Interning in Conflict Resolution: How do we co-exist with our wildlife neighbors

By Evora Glenn, MSc Student, Resource Conservation ,Department of Society and Conservation; BRIDGES Trainee

Beavers were once widespread in North America, with it estimated that 6 million thrived in our waterways before being trapped to near extinction in the 1800s. Unfortunately, removing beavers also removed their beneficial ecological impact, which includes cooler streams, greater habitat complexity, and increased biodiversity.

The same behaviors, such as felling trees and flooding sections of streams, that have huge ecological benefits can also conflict with the goals of landowners by threatening public safety and livelihoods. Without effective means of addressing these conflicts, landowners may perceive beaver presence as a threat and choose to lethally trap beavers to prevent future damage, even in cases where no current damage is occurring.

To gain the benefits of beaver activities throughout our watersheds, the National Wildlife Federation and the Clark Fork Coalition have partnered to support a pilot project focused on resolving these conflicts. As a Conflict Resolution Intern with the National Wildlife Federation, I was able to support the newly hired Conflict Resolution Beaver Tech, Elissa Chott, in a pilot project to build more acceptance for these crucial ecosystem engineers by effectively resolving the conflicts between their activities and the values of landowners.

Our main activities involved contacting landowners who have current conflicts, learning about their challenges, and installing a variety of technical solutions to address the threats posed by beaver activity.
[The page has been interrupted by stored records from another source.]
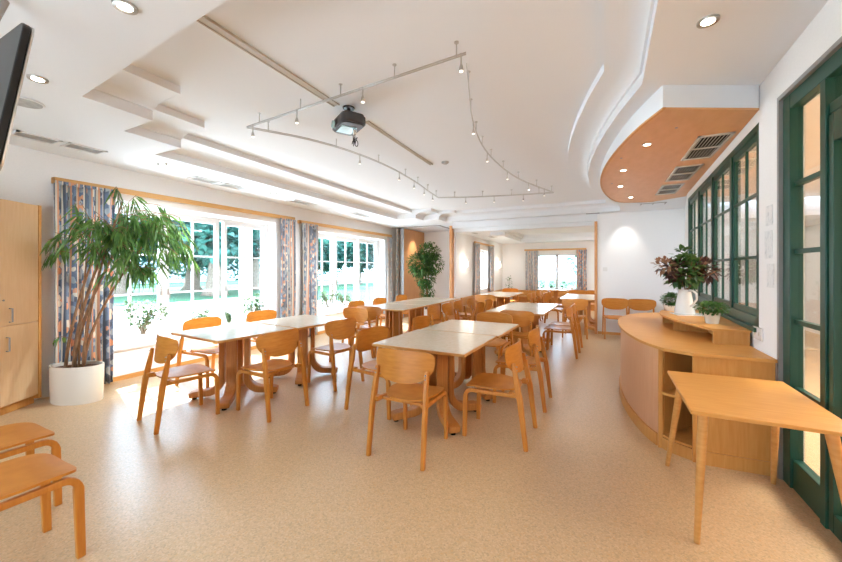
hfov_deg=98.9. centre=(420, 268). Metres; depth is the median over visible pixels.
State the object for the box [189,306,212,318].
plant
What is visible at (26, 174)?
wall
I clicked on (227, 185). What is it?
ceiling vent
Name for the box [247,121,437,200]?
track
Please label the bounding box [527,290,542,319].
dining chair
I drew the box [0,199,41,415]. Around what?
tall cabinet
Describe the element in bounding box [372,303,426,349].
dining table
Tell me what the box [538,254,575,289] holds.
window
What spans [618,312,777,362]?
countertop
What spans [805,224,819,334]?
wall
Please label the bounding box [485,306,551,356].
dining table
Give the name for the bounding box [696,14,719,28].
recessed light
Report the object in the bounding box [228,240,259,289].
tree
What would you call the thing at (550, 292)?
dining chair
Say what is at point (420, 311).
dining table
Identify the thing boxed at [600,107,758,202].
ceiling panel
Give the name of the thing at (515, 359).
dining chair
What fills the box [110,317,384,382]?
baseboard
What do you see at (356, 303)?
dining chair
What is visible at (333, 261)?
window
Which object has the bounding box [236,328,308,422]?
dining chair
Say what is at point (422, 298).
dining table
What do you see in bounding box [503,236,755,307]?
wall
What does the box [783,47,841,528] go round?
door
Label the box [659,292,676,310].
potted herb
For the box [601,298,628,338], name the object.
dining chair
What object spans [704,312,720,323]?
pot
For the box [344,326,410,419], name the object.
dining chair
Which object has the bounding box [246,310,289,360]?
dining chair
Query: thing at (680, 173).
air vent
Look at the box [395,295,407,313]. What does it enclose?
dining chair
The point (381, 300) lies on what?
dining chair
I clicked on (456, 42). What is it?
track
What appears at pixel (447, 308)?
dining chair
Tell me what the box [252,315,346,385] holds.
dining table
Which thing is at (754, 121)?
wall
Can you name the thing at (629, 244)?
wall
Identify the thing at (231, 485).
floor
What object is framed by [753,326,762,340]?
wall socket
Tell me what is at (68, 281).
curtain
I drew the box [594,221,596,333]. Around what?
post
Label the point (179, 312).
ground
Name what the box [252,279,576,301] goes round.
ground
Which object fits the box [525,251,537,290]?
curtain
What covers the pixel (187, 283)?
tree
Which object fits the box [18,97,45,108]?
ceiling speaker
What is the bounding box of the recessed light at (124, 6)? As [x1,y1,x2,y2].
[111,0,137,14]
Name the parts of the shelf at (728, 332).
shelf, panel
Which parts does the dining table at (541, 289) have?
leg
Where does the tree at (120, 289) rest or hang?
on the lawn at (173, 287)
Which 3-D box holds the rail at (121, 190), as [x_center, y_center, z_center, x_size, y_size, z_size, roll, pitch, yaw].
[-3.501,-1.045,5.895,0.082,0.070,3.720,0,0,26]
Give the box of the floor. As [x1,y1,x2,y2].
[0,309,841,561]
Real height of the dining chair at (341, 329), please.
0.852 m
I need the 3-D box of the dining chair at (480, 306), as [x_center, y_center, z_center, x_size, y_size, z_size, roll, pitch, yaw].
[1.249,1.075,6.917,0.582,0.852,0.541,0,0,26]
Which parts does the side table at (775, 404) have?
leg, leg, leg, leg
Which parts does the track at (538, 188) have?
rail
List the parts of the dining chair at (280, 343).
leg, seat, leg, backrest, leg, leg
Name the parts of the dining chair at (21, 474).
seat, leg
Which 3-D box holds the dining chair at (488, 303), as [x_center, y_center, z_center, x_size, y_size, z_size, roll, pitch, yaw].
[1.534,1.075,7.557,0.582,0.852,0.541,0,0,26]
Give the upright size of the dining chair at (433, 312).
0.852 m
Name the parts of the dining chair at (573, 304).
seat, backrest, leg
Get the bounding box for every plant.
[122,299,167,342]
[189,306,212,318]
[224,308,234,324]
[241,293,263,312]
[318,290,338,312]
[335,291,351,309]
[549,281,555,288]
[567,275,575,289]
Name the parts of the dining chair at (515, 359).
leg, seat, leg, backrest, leg, leg
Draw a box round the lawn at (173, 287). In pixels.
[114,279,373,306]
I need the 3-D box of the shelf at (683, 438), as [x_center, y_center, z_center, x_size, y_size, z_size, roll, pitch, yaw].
[2.269,1.393,3.007,0.484,0.015,0.261,0,0,-23]
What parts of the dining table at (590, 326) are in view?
leg
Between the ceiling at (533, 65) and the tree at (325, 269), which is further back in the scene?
the tree at (325, 269)
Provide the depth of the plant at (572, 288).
13.70 m
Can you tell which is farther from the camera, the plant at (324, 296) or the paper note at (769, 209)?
the plant at (324, 296)
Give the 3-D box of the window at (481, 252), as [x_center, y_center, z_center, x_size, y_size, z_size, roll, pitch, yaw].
[1.947,0.015,12.450,0.080,1.330,1.170,0,0,26]
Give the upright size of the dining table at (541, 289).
0.780 m
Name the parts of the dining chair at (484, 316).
backrest, seat, leg, leg
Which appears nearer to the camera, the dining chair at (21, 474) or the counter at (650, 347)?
the dining chair at (21, 474)
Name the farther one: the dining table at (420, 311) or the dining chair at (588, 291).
the dining chair at (588, 291)
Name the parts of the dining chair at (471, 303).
backrest
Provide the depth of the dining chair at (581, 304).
7.85 m
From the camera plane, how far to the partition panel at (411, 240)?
11.33 m
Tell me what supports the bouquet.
in the jug
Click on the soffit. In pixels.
(699, 96)
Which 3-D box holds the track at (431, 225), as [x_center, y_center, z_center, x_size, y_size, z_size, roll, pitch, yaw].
[0.128,-1.261,11.437,1.605,0.032,1.405,0,0,26]
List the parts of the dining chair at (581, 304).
leg, backrest, leg, leg
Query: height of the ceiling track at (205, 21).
0.040 m
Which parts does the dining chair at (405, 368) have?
leg, leg, backrest, seat, leg, leg
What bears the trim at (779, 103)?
attached to the wall at (825, 29)
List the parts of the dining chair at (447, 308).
seat, backrest
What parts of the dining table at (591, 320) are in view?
leg
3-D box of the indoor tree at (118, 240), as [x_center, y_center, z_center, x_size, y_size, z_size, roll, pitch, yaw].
[-3.329,0.128,3.976,1.906,1.980,0.879,0,0,9]
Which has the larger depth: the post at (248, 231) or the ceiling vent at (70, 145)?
the post at (248, 231)
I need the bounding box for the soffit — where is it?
[600,85,758,176]
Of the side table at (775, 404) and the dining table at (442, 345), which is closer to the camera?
the side table at (775, 404)
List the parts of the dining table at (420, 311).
leg, leg
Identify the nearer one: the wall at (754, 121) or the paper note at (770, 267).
the paper note at (770, 267)
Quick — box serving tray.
[670,312,703,315]
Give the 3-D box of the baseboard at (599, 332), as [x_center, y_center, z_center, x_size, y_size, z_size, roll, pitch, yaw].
[4.831,1.470,7.976,1.650,0.060,0.015,0,0,26]
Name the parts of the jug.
handle
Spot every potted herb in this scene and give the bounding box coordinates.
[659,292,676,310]
[692,300,730,323]
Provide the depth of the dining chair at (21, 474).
1.85 m
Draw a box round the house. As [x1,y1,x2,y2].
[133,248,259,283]
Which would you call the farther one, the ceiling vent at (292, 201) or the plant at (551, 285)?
the plant at (551, 285)
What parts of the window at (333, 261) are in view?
sash, sash, sash
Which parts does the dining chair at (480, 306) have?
backrest
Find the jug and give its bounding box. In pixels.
[674,288,697,313]
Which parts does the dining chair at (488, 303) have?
backrest
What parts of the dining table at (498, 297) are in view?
leg
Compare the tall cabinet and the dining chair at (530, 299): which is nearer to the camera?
the tall cabinet
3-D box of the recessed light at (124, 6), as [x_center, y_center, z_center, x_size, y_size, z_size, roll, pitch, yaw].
[-1.601,-1.418,1.946,0.116,0.016,0.116,0,0,26]
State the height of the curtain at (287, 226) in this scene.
2.490 m
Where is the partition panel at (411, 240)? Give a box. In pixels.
[401,228,423,317]
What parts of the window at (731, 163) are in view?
sash, sash, sash, sash
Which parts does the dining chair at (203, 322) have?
leg, leg, backrest, seat, leg
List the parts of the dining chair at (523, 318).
leg, seat, backrest, leg
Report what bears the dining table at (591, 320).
on the floor
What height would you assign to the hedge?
3.469 m
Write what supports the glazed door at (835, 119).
attached to the door at (826, 81)
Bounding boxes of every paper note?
[765,230,772,258]
[766,204,772,225]
[767,264,773,287]
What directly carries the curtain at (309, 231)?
hanging from the rail at (298, 221)
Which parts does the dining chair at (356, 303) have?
backrest
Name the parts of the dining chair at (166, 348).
leg, leg, backrest, leg, seat, leg
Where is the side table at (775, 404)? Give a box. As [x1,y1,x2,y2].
[665,371,841,544]
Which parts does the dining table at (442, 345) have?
leg, leg, leg, leg
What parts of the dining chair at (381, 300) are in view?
backrest
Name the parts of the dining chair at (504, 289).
backrest
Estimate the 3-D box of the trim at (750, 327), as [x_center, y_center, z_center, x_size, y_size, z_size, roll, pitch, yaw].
[3.610,0.497,4.498,0.040,0.035,3.616,0,0,29]
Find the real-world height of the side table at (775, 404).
0.746 m
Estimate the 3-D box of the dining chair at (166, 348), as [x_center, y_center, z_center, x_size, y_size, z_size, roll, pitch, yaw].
[-2.430,1.075,3.631,0.541,0.852,0.582,0,0,37]
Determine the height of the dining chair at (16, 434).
0.852 m
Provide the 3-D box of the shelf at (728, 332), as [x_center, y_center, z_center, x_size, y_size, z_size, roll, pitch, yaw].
[2.977,0.584,3.897,0.596,0.132,1.770,0,0,26]
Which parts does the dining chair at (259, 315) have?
backrest
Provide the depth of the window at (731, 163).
3.65 m
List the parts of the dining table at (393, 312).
leg, leg, leg, leg
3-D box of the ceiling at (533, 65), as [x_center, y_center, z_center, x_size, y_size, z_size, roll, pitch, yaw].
[0.344,-1.613,5.405,4.422,0.219,7.514,0,0,26]
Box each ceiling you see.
[0,0,828,231]
[132,0,604,210]
[458,215,819,243]
[708,94,819,203]
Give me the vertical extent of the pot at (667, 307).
0.070 m
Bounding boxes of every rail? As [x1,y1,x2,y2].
[51,177,294,219]
[297,220,391,236]
[474,241,493,245]
[524,248,585,250]
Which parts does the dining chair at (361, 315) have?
leg, backrest, leg
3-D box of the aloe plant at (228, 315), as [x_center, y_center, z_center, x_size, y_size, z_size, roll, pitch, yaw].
[-3.416,0.874,6.449,0.130,0.369,0.196,0,0,26]
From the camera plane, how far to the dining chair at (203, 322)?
4.66 m
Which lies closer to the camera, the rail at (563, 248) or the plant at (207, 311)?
the plant at (207, 311)
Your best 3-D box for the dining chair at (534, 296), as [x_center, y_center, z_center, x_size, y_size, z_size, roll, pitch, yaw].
[3.091,1.075,10.301,0.582,0.852,0.541,0,0,28]
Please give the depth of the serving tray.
4.04 m
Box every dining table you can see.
[171,322,294,410]
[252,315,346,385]
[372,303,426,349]
[372,329,495,434]
[390,300,444,332]
[409,297,459,323]
[422,319,518,400]
[460,289,501,320]
[474,293,516,308]
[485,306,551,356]
[487,292,522,304]
[502,302,558,346]
[537,288,568,312]
[560,296,593,330]
[565,294,593,323]
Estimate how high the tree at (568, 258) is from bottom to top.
6.649 m
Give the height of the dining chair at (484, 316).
0.852 m
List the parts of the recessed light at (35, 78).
bulb
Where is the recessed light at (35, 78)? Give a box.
[26,74,48,83]
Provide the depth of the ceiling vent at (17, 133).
3.74 m
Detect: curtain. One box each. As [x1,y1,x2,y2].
[54,180,114,383]
[280,218,295,317]
[302,223,317,336]
[387,237,392,302]
[395,228,399,300]
[475,243,479,294]
[490,246,493,291]
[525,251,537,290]
[576,249,586,290]
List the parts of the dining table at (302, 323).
leg, leg, leg, leg
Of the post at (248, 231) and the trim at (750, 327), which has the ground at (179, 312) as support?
the post at (248, 231)
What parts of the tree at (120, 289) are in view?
crown
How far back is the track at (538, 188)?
7.08 m
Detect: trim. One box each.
[82,0,657,221]
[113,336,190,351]
[318,305,370,315]
[505,221,755,241]
[693,300,756,331]
[777,97,782,479]
[779,36,841,100]
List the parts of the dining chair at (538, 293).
backrest
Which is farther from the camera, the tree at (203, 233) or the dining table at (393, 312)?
the tree at (203, 233)
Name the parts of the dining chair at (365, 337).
leg, seat, backrest, leg
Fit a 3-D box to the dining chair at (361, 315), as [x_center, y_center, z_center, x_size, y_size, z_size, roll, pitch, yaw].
[-1.153,1.075,5.946,0.541,0.852,0.582,0,0,28]
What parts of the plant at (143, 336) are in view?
pot
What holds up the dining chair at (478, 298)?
on the floor
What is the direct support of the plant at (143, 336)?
on the windowsill at (126, 346)
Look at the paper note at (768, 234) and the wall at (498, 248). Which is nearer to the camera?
the paper note at (768, 234)
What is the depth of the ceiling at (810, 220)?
9.89 m
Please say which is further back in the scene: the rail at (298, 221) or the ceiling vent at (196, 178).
the rail at (298, 221)
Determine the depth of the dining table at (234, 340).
4.15 m
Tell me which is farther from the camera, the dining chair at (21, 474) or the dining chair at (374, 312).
the dining chair at (374, 312)
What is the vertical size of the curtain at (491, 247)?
1.650 m
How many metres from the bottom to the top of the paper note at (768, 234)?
0.210 m
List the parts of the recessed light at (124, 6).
bulb
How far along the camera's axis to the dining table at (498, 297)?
9.85 m
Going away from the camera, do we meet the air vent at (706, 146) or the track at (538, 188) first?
the air vent at (706, 146)
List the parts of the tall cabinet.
handle, handle, door, door, panel
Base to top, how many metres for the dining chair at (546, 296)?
0.852 m
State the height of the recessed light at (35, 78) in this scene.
0.016 m
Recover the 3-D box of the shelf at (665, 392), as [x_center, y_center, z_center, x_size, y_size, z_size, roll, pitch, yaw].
[2.269,1.035,3.007,0.484,0.020,0.261,0,0,-23]
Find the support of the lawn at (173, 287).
on the ground at (179, 312)
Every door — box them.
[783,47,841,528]
[829,107,841,542]
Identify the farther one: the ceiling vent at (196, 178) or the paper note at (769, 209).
the ceiling vent at (196, 178)
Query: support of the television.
hanging from the ceiling at (77, 46)
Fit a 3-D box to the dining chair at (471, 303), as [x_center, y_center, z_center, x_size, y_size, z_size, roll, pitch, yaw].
[1.043,1.075,8.248,0.582,0.852,0.541,0,0,26]
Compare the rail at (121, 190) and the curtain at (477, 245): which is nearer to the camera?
the rail at (121, 190)
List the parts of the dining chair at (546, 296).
backrest
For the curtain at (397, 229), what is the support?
hanging from the track at (431, 225)
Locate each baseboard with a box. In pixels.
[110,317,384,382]
[598,331,620,334]
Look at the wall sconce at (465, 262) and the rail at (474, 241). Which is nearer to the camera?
the wall sconce at (465, 262)
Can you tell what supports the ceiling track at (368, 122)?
attached to the ceiling at (533, 65)
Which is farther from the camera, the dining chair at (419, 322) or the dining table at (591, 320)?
the dining table at (591, 320)
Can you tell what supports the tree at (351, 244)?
on the lawn at (173, 287)
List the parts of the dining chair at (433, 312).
backrest
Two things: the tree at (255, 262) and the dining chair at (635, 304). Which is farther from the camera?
the tree at (255, 262)
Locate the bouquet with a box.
[653,244,723,289]
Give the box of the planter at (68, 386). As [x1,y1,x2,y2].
[49,360,104,405]
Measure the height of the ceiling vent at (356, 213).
0.014 m
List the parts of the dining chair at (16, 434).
seat, leg
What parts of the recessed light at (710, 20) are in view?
bulb
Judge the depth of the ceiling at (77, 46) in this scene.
2.52 m
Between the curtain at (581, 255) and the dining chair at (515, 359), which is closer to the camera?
the dining chair at (515, 359)
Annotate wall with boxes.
[0,144,400,399]
[423,231,475,313]
[476,237,502,293]
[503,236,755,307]
[597,208,684,333]
[685,110,758,349]
[759,0,841,461]
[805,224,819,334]
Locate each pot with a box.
[663,304,674,310]
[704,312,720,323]
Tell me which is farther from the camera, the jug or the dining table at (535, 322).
the dining table at (535, 322)
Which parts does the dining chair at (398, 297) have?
backrest
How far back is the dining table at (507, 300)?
10.70 m
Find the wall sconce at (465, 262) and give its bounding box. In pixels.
[462,260,467,266]
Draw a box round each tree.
[39,187,200,367]
[114,204,156,294]
[133,206,260,295]
[177,212,208,290]
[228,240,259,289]
[318,233,346,266]
[318,239,353,271]
[338,235,373,283]
[406,241,444,308]
[561,256,576,276]
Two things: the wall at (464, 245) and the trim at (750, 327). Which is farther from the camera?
the wall at (464, 245)
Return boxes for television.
[0,0,34,170]
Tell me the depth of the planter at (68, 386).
3.97 m
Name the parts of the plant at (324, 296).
pot
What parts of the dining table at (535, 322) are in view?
leg
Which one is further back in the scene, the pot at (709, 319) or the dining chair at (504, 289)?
the dining chair at (504, 289)
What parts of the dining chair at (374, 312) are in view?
backrest, seat, leg, leg
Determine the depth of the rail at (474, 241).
12.10 m
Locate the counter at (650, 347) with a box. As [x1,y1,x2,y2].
[618,312,777,475]
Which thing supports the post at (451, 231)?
on the floor
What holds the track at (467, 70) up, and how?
attached to the ceiling at (533, 65)
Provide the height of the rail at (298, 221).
0.070 m
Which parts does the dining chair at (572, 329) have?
leg, seat, leg, backrest, leg, leg
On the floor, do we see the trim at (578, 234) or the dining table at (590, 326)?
the dining table at (590, 326)
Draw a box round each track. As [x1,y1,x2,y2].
[196,15,339,106]
[246,40,465,137]
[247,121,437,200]
[365,120,432,164]
[398,225,448,228]
[450,188,551,202]
[466,63,553,195]
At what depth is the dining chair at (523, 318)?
5.59 m
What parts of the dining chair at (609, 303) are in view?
leg, leg, seat, backrest
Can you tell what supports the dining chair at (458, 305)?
on the floor
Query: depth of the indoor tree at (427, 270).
10.25 m
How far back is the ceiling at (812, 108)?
4.52 m
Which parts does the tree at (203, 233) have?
crown
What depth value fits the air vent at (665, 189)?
5.71 m
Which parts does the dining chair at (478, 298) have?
backrest
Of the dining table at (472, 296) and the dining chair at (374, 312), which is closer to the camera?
the dining chair at (374, 312)
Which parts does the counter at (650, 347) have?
panel, panel
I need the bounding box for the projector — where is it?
[331,105,364,146]
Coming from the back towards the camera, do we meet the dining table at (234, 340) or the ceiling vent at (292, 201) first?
the ceiling vent at (292, 201)
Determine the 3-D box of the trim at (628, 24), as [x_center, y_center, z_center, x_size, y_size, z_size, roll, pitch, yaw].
[0.325,-1.503,5.528,5.140,0.439,7.910,0,0,26]
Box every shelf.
[660,310,750,345]
[662,389,675,397]
[662,426,691,447]
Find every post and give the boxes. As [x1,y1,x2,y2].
[239,221,251,318]
[449,226,453,319]
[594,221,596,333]
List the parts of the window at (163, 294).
sash, sash, sash
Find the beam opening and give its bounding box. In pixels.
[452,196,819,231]
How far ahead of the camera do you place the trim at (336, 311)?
8.76 m
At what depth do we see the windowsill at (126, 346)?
5.05 m
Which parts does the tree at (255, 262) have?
crown
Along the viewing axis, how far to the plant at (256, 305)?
6.85 m
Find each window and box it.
[113,205,267,345]
[318,233,377,312]
[480,251,482,287]
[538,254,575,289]
[688,123,758,326]
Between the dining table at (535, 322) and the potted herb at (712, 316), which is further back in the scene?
the dining table at (535, 322)
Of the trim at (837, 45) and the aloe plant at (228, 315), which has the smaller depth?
the trim at (837, 45)
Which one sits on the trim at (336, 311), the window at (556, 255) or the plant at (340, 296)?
the plant at (340, 296)
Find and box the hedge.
[138,258,344,283]
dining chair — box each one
[0,422,61,506]
[0,453,85,558]
[137,334,219,434]
[175,316,221,387]
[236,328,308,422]
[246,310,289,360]
[307,318,364,391]
[329,307,373,361]
[341,300,378,342]
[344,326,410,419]
[352,306,390,357]
[366,348,447,470]
[371,297,385,325]
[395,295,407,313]
[406,315,454,376]
[410,304,444,329]
[430,302,457,323]
[437,299,467,323]
[459,297,475,317]
[462,338,536,451]
[471,302,503,349]
[471,312,512,375]
[474,295,494,320]
[483,299,505,339]
[493,325,551,412]
[497,310,533,366]
[502,288,518,304]
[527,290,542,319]
[527,293,534,302]
[532,292,540,320]
[540,293,564,322]
[542,306,580,358]
[546,291,566,319]
[548,303,582,351]
[562,299,587,338]
[568,290,586,293]
[585,290,593,304]
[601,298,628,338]
[627,299,655,313]
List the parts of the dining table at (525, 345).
leg, leg
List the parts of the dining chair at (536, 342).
leg, seat, leg, backrest, leg, leg
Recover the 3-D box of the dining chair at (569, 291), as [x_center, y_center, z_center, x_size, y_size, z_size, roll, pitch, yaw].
[4.793,1.075,11.031,0.541,0.852,0.582,0,0,26]
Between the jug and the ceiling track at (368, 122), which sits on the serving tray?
the jug
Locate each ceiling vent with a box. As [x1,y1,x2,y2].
[11,130,62,144]
[60,142,107,154]
[187,176,221,183]
[216,183,247,189]
[286,200,315,205]
[349,212,377,217]
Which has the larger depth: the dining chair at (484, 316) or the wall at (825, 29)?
the dining chair at (484, 316)
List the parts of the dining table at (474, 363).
leg, leg, leg, leg
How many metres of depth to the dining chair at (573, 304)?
6.86 m
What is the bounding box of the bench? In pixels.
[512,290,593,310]
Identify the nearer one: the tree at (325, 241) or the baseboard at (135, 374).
the baseboard at (135, 374)
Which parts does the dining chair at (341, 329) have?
leg, seat, leg, backrest, leg
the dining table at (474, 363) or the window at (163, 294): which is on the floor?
the dining table at (474, 363)
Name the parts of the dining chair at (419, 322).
backrest
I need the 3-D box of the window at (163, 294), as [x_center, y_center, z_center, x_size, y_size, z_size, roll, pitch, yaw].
[-3.765,0.080,6.021,0.137,1.960,2.870,0,0,26]
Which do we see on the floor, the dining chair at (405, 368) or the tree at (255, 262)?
the dining chair at (405, 368)
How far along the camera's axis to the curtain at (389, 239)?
10.88 m
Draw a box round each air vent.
[655,183,684,194]
[665,164,703,181]
[681,131,735,160]
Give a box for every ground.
[114,297,348,335]
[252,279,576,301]
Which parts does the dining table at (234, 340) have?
leg, leg, leg, leg
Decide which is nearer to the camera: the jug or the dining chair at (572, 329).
the jug
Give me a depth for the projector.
3.51 m
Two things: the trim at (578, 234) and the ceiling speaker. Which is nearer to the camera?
the ceiling speaker
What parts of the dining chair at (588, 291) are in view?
backrest
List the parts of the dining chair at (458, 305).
seat, backrest
These solutions included tree fencing, pond levelers, beaver deceivers, and a variety of beaver fencing to prevent the damming of culverts or other pinch points along waterways. These technical solutions generally fall into two categories; preventing the felling of trees or preventing flooding.

These simple tools use our knowledge of beaver behavior to deter their activities in specific places where those activities are undesirable. Beaver deceivers, for example, enclose a drainage source for flooded ponds such that beavers cannot feel nor hear the running water. Without this sensory stimulus of a leak, the pond can be drained to a tolerable height without the beavers responding with additional damming activity.

Techniques to prevent tree felling and flooding were implemented at a variety of highly visible public and private locations and coupled with informational materials to build understanding in our communities around the ways we can co-exist with beaver. Through this pilot project, it has been a privilege to not only put these techniques into action, but to demonstrate the potential benefits of this program as it continues to refine and expand this approach to human-wildlife conflict.

PHOTOS:

  • Beaver fencing around a previously chewed tree. This new fencing deters beavers from continuing to chew on large trees, which can become unstable and pose a risk to property and human safety, and redirects them to chew on smaller willows.
  • Pond leveler (the black tubing), and two structures of fencing. The goal with this technique is to allow beavers to dam on the fence around the culvert, but retain an unblocked drainage pipe to maintain the pond below flooding levels. 
  • Elissa Chott,  Conflict Resolution Beaver Tech (at left in red flannel) and Elyssa Kerr, Executive Director of Beavers Northwest (at right) explaining the technique and fielding questions from stakeholders during our day long demonstration project.